Using TabJolt and Tableau Server’s nearly linear scalability principle, set the 12- to 18-month planning outlook at three- or six-month intervals for hardware and licensing needed to support the workload of the expected number of users. Instead of opening the platform to all potential users immediately, a planned deployment approach, including scheduled user onboarding, education, data and analytics governance processes, license management, and support, gives Tableau Server Administrators and Site Administrators the opportunity to establish standard monitoring metrics for workbook efficiency, data refresh frequency, and usage patterns to determine the appropriate server sizing for their unique environment, data, workload, and usage mix.
The Usage variables include the number of active users and where and how they’re accessing Tableau Server, which represent the actual amount of work executed by Tableau Server. Usage patterns will develop from initial proofs-of-concept into widely-adopted dashboards driving business value. Considerations for scalability and performance include:
Active users represent the interactive, concurrent requests made to Tableau Server, including consuming dashboards on a laptop or mobile device, web authoring, and connecting to and querying Published Data Sources. Depending on the number and complexity of those requests, available CPU and/or memory may be consumed to a point that impacts scalability and performance. Building on concepts discussed in the Workload variable above, efficient workbooks and data sources employing best practices are key to scaling Tableau Server. In the simple example below, we can see how long load times create more simultaneous active user requests on the left. After applying best practices, the active user count reduced from 9 to 4 during the sampled time interval as a result of designing for efficiency while the viewer interacts, analyzes the results, and interacts again on the right.

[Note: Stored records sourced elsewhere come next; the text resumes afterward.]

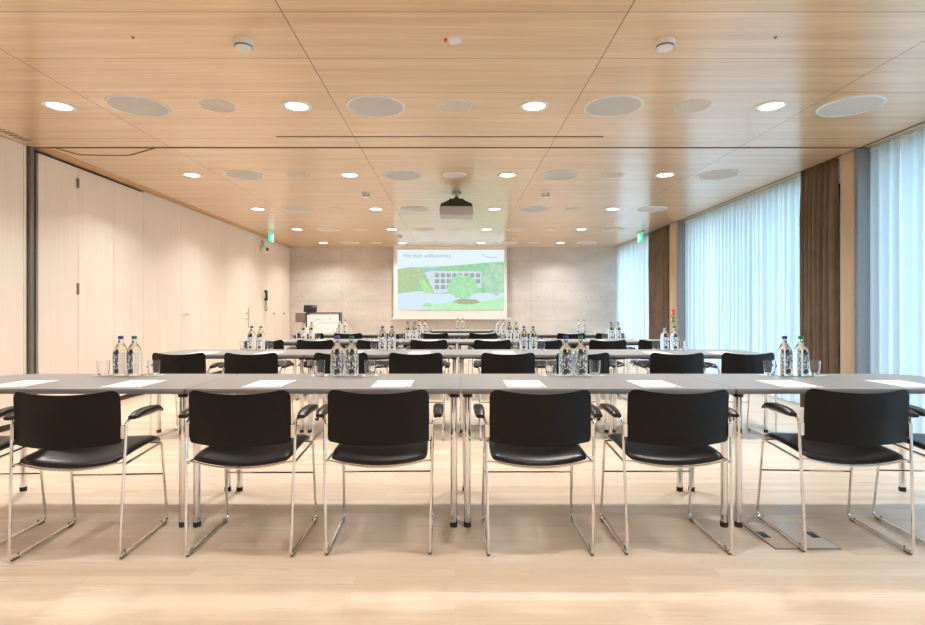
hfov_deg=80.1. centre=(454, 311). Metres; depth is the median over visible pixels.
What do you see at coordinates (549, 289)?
wall
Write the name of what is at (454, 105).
ceiling speaker
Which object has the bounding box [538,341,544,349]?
drinking glass
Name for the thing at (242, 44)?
smoke detector
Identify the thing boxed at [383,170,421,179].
ceiling speaker
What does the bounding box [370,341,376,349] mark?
drinking glass
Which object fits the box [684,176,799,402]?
sheer curtain
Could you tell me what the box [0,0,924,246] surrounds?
ceiling
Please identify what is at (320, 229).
ceiling speaker
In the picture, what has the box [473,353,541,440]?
chair
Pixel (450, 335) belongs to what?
conference table
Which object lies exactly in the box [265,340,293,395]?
chair
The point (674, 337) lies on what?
water bottle
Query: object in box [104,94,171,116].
ceiling speaker
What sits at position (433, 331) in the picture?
conference table
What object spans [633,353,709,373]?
chair
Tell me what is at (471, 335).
chair
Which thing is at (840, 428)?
chair
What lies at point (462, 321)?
water bottle
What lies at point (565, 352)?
water bottle
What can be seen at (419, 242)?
ceiling speaker
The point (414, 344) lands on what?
chair
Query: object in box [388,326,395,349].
water bottle
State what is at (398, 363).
chair
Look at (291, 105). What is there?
recessed light
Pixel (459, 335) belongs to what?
conference table
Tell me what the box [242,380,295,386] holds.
paper sheet
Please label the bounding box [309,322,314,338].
water bottle
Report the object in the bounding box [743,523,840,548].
outlet box
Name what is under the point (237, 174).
ceiling speaker
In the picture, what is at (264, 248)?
wall sensor
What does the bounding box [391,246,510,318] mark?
projection screen
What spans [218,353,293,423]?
chair
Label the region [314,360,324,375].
drinking glass
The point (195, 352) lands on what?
paper sheet
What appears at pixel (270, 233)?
exit sign
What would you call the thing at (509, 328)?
water bottle
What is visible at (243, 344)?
drinking glass
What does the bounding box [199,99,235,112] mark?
ceiling speaker
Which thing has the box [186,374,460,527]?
conference table
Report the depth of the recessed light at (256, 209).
8.96 m
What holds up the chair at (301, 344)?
on the floor
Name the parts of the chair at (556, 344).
seat, backrest
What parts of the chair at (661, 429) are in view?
armrest, frame, seat, seat rail, backrest, frame, armrest
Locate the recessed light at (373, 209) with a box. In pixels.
[369,208,383,210]
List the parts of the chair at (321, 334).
backrest
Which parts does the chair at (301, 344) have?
frame, seat, backrest
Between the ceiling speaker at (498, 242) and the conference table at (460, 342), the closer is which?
the conference table at (460, 342)
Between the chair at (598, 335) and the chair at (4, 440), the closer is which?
the chair at (4, 440)
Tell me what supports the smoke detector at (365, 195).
attached to the ceiling
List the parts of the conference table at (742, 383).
leg, leg, leg
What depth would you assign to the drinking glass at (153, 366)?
3.45 m
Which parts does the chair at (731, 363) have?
armrest, backrest, frame
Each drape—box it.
[648,226,669,339]
[799,158,838,406]
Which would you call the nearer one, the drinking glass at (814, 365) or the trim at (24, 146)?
the drinking glass at (814, 365)
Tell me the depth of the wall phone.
12.34 m
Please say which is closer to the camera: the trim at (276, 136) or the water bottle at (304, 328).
the trim at (276, 136)
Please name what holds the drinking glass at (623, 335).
on the napkin
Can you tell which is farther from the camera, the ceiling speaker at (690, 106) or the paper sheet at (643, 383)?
the ceiling speaker at (690, 106)
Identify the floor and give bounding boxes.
[0,357,924,624]
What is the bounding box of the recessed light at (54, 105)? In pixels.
[41,100,77,111]
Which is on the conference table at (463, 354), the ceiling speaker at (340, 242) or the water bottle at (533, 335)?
the water bottle at (533, 335)
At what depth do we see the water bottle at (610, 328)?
7.89 m
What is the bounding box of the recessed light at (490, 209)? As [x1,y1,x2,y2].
[487,208,501,210]
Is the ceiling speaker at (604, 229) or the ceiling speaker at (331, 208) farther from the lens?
the ceiling speaker at (604, 229)
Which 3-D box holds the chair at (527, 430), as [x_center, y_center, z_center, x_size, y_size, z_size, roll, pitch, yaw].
[0.398,0.756,2.776,0.612,0.780,0.523,0,0,-1]
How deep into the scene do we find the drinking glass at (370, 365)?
3.45 m
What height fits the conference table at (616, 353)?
0.740 m
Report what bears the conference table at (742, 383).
on the floor
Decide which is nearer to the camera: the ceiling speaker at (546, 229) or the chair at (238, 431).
the chair at (238, 431)
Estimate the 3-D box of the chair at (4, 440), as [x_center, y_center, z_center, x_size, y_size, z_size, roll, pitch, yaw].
[-2.461,0.756,2.736,0.612,0.780,0.523,0,0,-3]
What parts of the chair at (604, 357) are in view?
backrest, frame
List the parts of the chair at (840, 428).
armrest, frame, seat, backrest, seat rail, frame, armrest
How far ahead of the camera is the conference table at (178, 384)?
3.05 m
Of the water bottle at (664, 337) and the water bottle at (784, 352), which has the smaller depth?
the water bottle at (784, 352)
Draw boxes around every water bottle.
[112,336,126,375]
[126,336,141,375]
[247,326,255,349]
[256,326,264,349]
[301,322,306,338]
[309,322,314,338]
[330,336,343,375]
[337,320,341,332]
[343,320,347,332]
[344,336,358,375]
[378,326,386,349]
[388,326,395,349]
[405,322,410,338]
[412,322,417,338]
[417,320,421,332]
[423,320,426,332]
[456,318,459,329]
[461,318,464,329]
[496,320,499,332]
[501,320,505,332]
[506,322,511,338]
[513,322,518,338]
[520,326,527,349]
[529,326,536,349]
[559,336,572,375]
[574,336,587,375]
[576,320,580,332]
[581,320,585,332]
[608,322,613,338]
[615,322,620,338]
[660,326,668,349]
[670,326,678,349]
[777,336,792,375]
[793,336,808,375]
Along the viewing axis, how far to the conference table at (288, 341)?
7.62 m
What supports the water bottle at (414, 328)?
on the conference table at (453, 342)
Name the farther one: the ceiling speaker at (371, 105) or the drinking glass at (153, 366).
the ceiling speaker at (371, 105)
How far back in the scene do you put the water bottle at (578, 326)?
10.05 m
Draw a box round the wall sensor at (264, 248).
[261,241,268,252]
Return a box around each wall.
[0,136,289,425]
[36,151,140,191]
[290,247,616,348]
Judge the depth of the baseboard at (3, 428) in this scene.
7.14 m
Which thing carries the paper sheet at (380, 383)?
on the conference table at (449, 384)
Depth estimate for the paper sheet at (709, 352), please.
5.38 m
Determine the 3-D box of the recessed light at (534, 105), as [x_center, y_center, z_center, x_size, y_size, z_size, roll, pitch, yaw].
[0.640,-1.655,4.450,0.244,0.009,0.244,0,0,0]
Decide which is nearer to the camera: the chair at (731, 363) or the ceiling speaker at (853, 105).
the ceiling speaker at (853, 105)
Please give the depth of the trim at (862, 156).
5.60 m
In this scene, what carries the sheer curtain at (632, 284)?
hanging from the ceiling
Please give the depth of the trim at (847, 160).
5.70 m
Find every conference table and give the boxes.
[0,374,234,527]
[157,349,320,432]
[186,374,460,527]
[265,339,356,346]
[291,333,377,372]
[305,349,457,432]
[354,339,456,348]
[374,333,456,373]
[432,330,495,338]
[457,333,539,372]
[457,339,562,396]
[458,349,611,432]
[460,374,734,527]
[537,333,623,373]
[557,339,659,344]
[594,349,767,432]
[684,374,924,527]
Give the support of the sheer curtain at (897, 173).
hanging from the ceiling
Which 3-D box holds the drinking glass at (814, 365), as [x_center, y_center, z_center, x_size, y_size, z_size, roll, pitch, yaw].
[2.270,0.357,3.480,0.073,0.093,0.073,0,0,0]
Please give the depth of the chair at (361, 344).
7.03 m
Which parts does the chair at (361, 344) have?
backrest, seat
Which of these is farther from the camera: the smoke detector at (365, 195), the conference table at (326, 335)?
the conference table at (326, 335)
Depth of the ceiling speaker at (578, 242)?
13.27 m
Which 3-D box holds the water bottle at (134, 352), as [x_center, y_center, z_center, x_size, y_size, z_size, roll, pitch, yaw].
[-2.021,0.281,3.465,0.087,0.250,0.088,0,0,1]
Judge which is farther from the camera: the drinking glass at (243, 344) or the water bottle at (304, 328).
the water bottle at (304, 328)
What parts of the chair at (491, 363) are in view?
armrest, frame, backrest, armrest
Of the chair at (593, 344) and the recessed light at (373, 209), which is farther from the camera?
the recessed light at (373, 209)
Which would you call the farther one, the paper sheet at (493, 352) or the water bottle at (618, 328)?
the water bottle at (618, 328)
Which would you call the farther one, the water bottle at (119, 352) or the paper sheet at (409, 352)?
the paper sheet at (409, 352)
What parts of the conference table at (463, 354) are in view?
leg, rail, rail, leg
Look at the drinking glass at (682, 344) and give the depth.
5.74 m
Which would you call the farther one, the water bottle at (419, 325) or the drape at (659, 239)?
the drape at (659, 239)
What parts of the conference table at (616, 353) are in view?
leg, rail, rail, leg
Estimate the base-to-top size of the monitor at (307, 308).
0.164 m
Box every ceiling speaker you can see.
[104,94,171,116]
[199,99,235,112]
[224,170,264,179]
[282,206,311,211]
[285,172,308,177]
[317,228,340,230]
[328,207,344,210]
[340,242,358,243]
[346,94,404,116]
[353,228,366,230]
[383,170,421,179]
[401,206,429,211]
[412,228,434,230]
[419,242,437,243]
[438,99,471,112]
[444,172,465,177]
[448,228,461,230]
[498,242,516,243]
[506,228,529,230]
[519,206,548,211]
[540,170,579,179]
[543,228,556,230]
[565,207,581,210]
[577,242,596,243]
[583,94,643,116]
[601,172,624,177]
[601,228,624,230]
[637,206,667,211]
[674,99,710,112]
[696,170,739,179]
[815,94,887,116]
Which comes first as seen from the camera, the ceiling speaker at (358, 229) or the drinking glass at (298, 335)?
the drinking glass at (298, 335)
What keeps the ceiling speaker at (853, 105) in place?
attached to the ceiling
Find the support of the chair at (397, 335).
on the floor
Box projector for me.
[440,192,472,218]
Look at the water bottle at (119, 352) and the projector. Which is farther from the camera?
the projector
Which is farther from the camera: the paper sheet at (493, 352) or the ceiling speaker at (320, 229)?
the ceiling speaker at (320, 229)
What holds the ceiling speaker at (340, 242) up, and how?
attached to the ceiling
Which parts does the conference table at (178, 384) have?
leg, leg, leg
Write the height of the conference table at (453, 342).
0.740 m
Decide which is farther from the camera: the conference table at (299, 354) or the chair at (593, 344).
the chair at (593, 344)
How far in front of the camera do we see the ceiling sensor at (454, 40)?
3.34 m
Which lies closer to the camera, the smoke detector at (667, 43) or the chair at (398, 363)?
the smoke detector at (667, 43)
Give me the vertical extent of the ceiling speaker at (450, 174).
0.007 m
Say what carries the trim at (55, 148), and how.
attached to the ceiling
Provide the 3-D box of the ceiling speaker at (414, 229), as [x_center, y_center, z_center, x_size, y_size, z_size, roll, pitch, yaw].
[-0.640,-1.655,11.150,0.476,0.009,0.476,0,0,0]
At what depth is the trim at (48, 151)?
7.36 m
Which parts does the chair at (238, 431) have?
armrest, frame, seat rail, backrest, seat, frame, armrest
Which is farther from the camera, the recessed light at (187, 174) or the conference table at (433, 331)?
the conference table at (433, 331)
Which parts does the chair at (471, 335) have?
backrest
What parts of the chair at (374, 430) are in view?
armrest, frame, seat rail, backrest, seat, frame, armrest
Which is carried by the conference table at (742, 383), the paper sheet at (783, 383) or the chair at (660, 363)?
the paper sheet at (783, 383)
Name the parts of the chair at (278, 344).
backrest, seat
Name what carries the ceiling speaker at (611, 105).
attached to the ceiling
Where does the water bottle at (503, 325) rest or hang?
on the conference table at (459, 335)
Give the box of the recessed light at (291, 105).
[281,100,311,111]
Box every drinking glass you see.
[97,360,109,375]
[147,360,159,375]
[240,341,246,349]
[266,341,273,349]
[296,333,300,338]
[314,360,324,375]
[364,360,375,375]
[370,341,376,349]
[397,341,403,349]
[512,341,518,349]
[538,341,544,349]
[545,360,555,375]
[589,360,600,375]
[602,333,606,338]
[621,333,626,338]
[652,341,658,349]
[679,341,685,349]
[763,360,775,375]
[809,360,820,375]
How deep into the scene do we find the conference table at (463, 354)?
5.31 m
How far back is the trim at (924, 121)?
6.62 m
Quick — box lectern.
[295,312,341,338]
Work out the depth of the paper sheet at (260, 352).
5.38 m
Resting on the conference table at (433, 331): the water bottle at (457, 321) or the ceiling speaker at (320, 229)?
the water bottle at (457, 321)
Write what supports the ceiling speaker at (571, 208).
attached to the ceiling
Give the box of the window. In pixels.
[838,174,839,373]
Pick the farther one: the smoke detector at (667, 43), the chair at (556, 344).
the chair at (556, 344)
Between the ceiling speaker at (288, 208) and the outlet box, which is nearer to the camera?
the outlet box
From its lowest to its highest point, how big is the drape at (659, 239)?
2.774 m
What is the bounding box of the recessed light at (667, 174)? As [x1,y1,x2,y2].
[655,172,675,177]
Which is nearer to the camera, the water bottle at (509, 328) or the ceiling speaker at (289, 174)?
the ceiling speaker at (289, 174)
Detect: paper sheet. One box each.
[0,380,59,386]
[102,380,166,386]
[189,352,216,353]
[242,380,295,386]
[256,352,281,353]
[371,380,413,386]
[408,352,429,353]
[493,352,515,353]
[503,380,545,386]
[626,380,680,386]
[644,352,670,353]
[709,352,738,353]
[755,380,820,386]
[864,380,924,386]
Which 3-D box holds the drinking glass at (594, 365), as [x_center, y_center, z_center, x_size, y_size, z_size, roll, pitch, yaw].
[0.885,0.357,3.480,0.073,0.093,0.073,0,0,0]
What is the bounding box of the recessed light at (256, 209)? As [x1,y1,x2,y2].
[250,208,265,210]
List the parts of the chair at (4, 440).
armrest, seat
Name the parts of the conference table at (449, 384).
leg, leg, leg
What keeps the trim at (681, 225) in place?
attached to the wall
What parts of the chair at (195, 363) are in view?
frame, backrest, armrest
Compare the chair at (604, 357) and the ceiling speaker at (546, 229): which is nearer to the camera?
the chair at (604, 357)
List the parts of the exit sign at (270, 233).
panel
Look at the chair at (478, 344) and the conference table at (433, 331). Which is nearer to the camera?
the chair at (478, 344)
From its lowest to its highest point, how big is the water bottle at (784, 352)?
0.250 m
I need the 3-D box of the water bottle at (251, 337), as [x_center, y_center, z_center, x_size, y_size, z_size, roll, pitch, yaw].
[-2.129,0.281,5.760,0.087,0.250,0.088,0,0,3]
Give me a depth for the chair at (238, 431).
2.55 m
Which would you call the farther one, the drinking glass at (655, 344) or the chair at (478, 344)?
the chair at (478, 344)
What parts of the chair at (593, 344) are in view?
backrest, seat, frame
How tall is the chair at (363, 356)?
0.780 m
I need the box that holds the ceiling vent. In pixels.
[0,129,31,140]
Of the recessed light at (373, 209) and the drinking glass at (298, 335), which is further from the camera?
the recessed light at (373, 209)
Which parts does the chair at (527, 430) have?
armrest, frame, seat, seat rail, backrest, frame, armrest
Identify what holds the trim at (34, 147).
attached to the ceiling
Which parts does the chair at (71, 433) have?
armrest, frame, seat rail, backrest, seat, frame, armrest
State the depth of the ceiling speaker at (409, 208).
8.94 m
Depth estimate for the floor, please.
2.68 m
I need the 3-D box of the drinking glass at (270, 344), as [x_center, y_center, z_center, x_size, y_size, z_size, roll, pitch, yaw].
[-1.940,0.357,5.770,0.073,0.093,0.073,0,0,0]
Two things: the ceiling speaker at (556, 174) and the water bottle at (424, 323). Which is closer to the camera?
the ceiling speaker at (556, 174)
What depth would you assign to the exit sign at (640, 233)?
11.42 m
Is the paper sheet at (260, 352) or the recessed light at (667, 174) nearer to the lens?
the paper sheet at (260, 352)
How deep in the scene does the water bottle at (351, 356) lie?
3.43 m
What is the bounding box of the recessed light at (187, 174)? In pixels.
[181,172,202,177]
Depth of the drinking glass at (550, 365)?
3.45 m
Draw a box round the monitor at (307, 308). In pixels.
[303,305,316,311]
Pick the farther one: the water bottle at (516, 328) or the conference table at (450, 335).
the conference table at (450, 335)
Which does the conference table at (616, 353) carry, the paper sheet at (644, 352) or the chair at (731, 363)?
the paper sheet at (644, 352)
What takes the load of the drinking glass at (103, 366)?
on the napkin
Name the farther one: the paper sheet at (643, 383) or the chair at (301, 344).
the chair at (301, 344)
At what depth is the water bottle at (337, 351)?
3.44 m
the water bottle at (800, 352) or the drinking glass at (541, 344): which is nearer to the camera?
the water bottle at (800, 352)
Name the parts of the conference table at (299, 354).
leg, rail, rail, leg, leg
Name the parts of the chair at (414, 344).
backrest
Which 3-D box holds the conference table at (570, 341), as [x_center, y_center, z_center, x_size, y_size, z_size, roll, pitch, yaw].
[2.229,0.776,7.680,1.510,0.740,0.700,0,0,0]
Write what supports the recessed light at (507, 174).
in the ceiling
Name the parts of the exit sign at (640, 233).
panel
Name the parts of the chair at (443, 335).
backrest
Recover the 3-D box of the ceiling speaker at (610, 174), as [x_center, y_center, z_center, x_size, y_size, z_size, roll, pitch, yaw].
[1.920,-1.657,6.700,0.280,0.007,0.280,0,0,0]
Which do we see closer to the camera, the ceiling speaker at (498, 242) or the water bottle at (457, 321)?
the water bottle at (457, 321)
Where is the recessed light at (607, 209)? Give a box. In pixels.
[605,208,619,210]
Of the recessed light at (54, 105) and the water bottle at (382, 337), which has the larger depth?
the water bottle at (382, 337)
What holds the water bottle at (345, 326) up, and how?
on the conference table at (326, 335)
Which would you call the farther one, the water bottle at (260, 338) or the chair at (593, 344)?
the chair at (593, 344)
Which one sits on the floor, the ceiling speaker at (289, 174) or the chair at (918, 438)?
the chair at (918, 438)
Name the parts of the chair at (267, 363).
backrest, frame, armrest
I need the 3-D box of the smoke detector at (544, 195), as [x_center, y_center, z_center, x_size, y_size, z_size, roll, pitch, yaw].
[1.280,-1.633,7.750,0.120,0.055,0.120,0,0,0]
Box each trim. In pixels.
[23,145,25,373]
[26,146,33,373]
[34,147,866,147]
[34,149,35,373]
[37,149,295,247]
[55,148,155,155]
[276,136,602,136]
[615,121,924,246]
[670,221,677,333]
[678,221,684,340]
[840,150,854,373]
[854,149,870,373]
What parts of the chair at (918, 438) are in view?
seat, armrest
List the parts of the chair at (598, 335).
backrest
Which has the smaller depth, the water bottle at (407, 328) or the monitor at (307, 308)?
the water bottle at (407, 328)
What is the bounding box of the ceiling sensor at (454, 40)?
[444,36,461,44]
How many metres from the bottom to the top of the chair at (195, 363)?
0.780 m
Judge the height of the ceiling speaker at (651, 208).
0.009 m
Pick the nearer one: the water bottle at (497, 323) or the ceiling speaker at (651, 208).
the ceiling speaker at (651, 208)
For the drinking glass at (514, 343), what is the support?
on the napkin
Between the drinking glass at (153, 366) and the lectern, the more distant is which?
the lectern
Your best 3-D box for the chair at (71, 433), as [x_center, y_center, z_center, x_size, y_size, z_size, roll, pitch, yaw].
[-1.796,0.756,2.731,0.612,0.780,0.523,0,0,-3]
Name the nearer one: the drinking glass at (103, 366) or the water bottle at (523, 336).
the drinking glass at (103, 366)
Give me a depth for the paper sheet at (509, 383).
3.07 m
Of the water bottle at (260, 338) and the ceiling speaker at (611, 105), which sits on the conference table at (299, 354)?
the water bottle at (260, 338)
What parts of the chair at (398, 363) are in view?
armrest, backrest, frame, armrest
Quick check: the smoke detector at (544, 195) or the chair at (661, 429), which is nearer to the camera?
the chair at (661, 429)
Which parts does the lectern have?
panel
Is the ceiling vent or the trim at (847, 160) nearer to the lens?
the ceiling vent
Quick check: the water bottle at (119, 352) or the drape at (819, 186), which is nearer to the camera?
the water bottle at (119, 352)
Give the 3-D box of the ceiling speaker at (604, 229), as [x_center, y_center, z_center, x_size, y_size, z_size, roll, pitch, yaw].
[3.200,-1.655,11.150,0.476,0.009,0.476,0,0,0]
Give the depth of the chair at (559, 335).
9.19 m
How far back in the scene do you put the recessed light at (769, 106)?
4.44 m
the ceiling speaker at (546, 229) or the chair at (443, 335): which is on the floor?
the chair at (443, 335)
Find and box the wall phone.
[262,290,267,310]
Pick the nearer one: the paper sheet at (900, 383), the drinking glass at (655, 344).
the paper sheet at (900, 383)
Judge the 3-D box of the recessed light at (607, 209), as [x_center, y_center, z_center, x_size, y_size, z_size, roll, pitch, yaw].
[2.560,-1.655,8.930,0.244,0.009,0.244,0,0,0]
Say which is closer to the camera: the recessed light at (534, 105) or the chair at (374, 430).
the chair at (374, 430)
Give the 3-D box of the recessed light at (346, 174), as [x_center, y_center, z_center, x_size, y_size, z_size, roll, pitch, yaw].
[-1.280,-1.655,6.700,0.244,0.009,0.244,0,0,0]
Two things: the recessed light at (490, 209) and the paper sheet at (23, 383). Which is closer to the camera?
the paper sheet at (23, 383)
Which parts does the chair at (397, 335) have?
backrest
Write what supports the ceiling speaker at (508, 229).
attached to the ceiling
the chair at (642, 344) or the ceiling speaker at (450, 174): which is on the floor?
the chair at (642, 344)
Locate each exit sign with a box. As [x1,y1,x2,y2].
[267,230,274,242]
[637,230,643,242]
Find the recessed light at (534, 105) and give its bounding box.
[519,100,548,111]
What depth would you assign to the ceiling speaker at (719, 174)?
6.70 m
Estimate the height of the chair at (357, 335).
0.780 m
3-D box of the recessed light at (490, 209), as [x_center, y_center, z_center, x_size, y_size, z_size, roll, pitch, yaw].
[0.640,-1.655,8.930,0.244,0.009,0.244,0,0,0]
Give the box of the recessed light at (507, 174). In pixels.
[498,172,517,177]
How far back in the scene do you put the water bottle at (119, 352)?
3.44 m
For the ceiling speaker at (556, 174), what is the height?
0.009 m
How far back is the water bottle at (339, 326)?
10.05 m
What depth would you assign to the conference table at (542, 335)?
9.71 m
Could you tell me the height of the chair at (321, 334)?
0.780 m
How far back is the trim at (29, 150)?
5.52 m
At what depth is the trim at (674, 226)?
10.20 m
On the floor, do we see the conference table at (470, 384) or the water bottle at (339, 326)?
the conference table at (470, 384)
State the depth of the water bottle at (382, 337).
5.73 m
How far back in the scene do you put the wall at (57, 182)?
7.01 m
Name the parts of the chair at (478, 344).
backrest
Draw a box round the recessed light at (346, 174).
[340,172,359,177]
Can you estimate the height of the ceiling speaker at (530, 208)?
0.009 m
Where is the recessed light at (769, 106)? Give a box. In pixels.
[754,100,788,111]
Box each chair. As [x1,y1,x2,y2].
[0,406,46,545]
[3,391,168,560]
[147,353,223,436]
[178,390,318,556]
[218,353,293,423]
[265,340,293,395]
[293,340,333,399]
[294,333,323,373]
[308,352,378,439]
[316,389,443,554]
[334,333,361,347]
[357,340,397,368]
[380,333,409,373]
[382,353,450,439]
[406,340,452,399]
[423,333,449,373]
[468,333,496,373]
[468,340,511,399]
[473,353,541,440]
[473,389,602,555]
[518,340,561,368]
[544,352,615,439]
[557,333,586,347]
[586,340,629,399]
[596,333,624,373]
[599,389,738,554]
[628,340,669,373]
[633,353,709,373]
[704,352,776,434]
[756,388,918,554]
[872,404,924,542]
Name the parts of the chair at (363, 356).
frame, backrest
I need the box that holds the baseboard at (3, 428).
[0,370,221,431]
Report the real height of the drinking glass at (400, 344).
0.093 m
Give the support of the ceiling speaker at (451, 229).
attached to the ceiling
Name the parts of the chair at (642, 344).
seat, backrest
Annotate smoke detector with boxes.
[233,36,253,52]
[362,192,370,197]
[542,192,549,197]
[655,36,674,52]
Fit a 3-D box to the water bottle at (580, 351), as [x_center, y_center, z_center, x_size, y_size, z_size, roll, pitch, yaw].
[0.791,0.281,3.465,0.087,0.250,0.088,0,0,3]
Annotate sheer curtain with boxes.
[616,235,648,359]
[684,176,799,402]
[870,127,924,432]
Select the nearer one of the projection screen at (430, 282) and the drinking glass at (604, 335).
the drinking glass at (604, 335)
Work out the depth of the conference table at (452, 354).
5.34 m
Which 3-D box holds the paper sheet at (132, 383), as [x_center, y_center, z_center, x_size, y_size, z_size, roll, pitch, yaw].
[-1.790,0.405,3.075,0.210,0.002,0.297,0,0,0]

Additionally, it is important to evaluate the non-interactive use cases from subscriptions and alerts. Combined with extract refresh delays, mentioned in Data variables, subscription delivery delays may indicate the need to specialize one or more cluster nodes for Backgrounder task execution. Widely-dispersed user geography across multiple time zones will also increase the need to specialize Backgrounder nodes because there will never be a preferred off-hour extract refresh period. Special considerations should be made for Internet scale deployments, which can be further explored with your account team.
As mentioned previously, our testing focuses on the ability of Tableau Server to scale nearly linearly for a given workload. Because the performance of Tableau is dependent on your usage scenarios, we encourage you to perform your own testing.